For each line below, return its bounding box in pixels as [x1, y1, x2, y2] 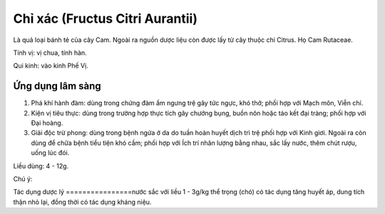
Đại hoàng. [31, 119, 63, 127]
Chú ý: [13, 174, 33, 183]
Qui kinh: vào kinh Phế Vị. [13, 61, 88, 70]
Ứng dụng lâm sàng [13, 80, 101, 92]
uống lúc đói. [31, 149, 70, 157]
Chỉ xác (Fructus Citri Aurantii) [13, 11, 197, 26]
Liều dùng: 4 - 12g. [13, 161, 69, 170]
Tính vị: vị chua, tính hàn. [13, 48, 87, 57]
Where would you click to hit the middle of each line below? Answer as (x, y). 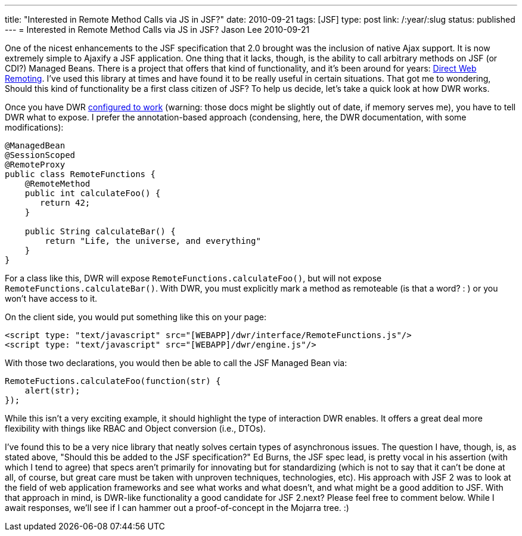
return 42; (65, 203)
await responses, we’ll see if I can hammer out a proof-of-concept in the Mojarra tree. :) (177, 508)
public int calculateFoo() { (93, 193)
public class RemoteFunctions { (80, 174)
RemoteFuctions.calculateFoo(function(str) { (113, 381)
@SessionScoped (40, 155)
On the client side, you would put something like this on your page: (136, 317)
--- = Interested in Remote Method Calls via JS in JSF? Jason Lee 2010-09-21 (157, 30)
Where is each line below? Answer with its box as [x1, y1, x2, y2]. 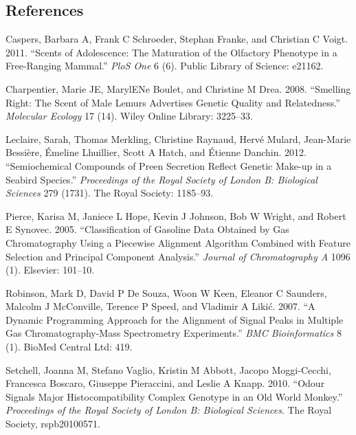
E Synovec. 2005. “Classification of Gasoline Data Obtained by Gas [5, 222, 289, 236]
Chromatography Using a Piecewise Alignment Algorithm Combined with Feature [5, 235, 351, 249]
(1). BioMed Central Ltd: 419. [5, 339, 133, 354]
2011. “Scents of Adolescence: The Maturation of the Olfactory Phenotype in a [5, 45, 337, 59]
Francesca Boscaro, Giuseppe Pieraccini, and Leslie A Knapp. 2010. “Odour [5, 376, 325, 390]
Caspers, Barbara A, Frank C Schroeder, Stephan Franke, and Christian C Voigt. [5, 32, 348, 46]
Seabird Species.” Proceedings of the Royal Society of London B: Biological [5, 172, 318, 186]
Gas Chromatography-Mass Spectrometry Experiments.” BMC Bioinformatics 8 [5, 326, 342, 340]
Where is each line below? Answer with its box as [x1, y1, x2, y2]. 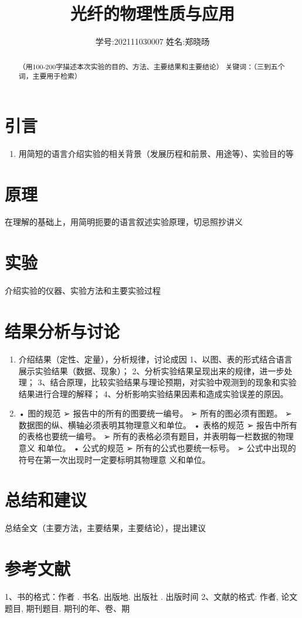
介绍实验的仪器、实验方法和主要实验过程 [5, 284, 161, 297]
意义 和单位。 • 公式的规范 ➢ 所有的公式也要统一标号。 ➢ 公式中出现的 [18, 442, 296, 454]
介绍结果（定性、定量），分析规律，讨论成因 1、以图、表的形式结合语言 [18, 352, 293, 365]
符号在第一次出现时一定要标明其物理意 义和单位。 [18, 453, 211, 465]
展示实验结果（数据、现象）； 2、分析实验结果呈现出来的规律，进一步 [18, 364, 284, 377]
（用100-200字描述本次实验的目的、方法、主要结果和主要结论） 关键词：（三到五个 [18, 61, 285, 71]
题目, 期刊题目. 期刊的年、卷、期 [5, 602, 130, 614]
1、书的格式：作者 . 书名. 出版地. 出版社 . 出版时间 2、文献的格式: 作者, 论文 [5, 590, 298, 603]
◆ ◆ ◆ ◆
--- WHAT IS REQUIRED ---
Copy the entries above exactly, but only the stretch from the line containing "Gas Chromatography-Mass Spectrometry" through the line containing "意义 和单位。 • 公式的规范". Keep both end lines; drop the pictures.

--- WRITTEN SOLUTION ---
Gas Chromatography-Mass Spectrometry Experiments.” BMC Bioinformatics 8 [5, 326, 342, 340]
Where is each line below? Answer with its box as [x1, y1, x2, y2]. 
介绍实验的仪器、实验方法和主要实验过程 [5, 284, 161, 297]
意义 和单位。 • 公式的规范 ➢ 所有的公式也要统一标号。 ➢ 公式中出现的 [18, 442, 296, 454]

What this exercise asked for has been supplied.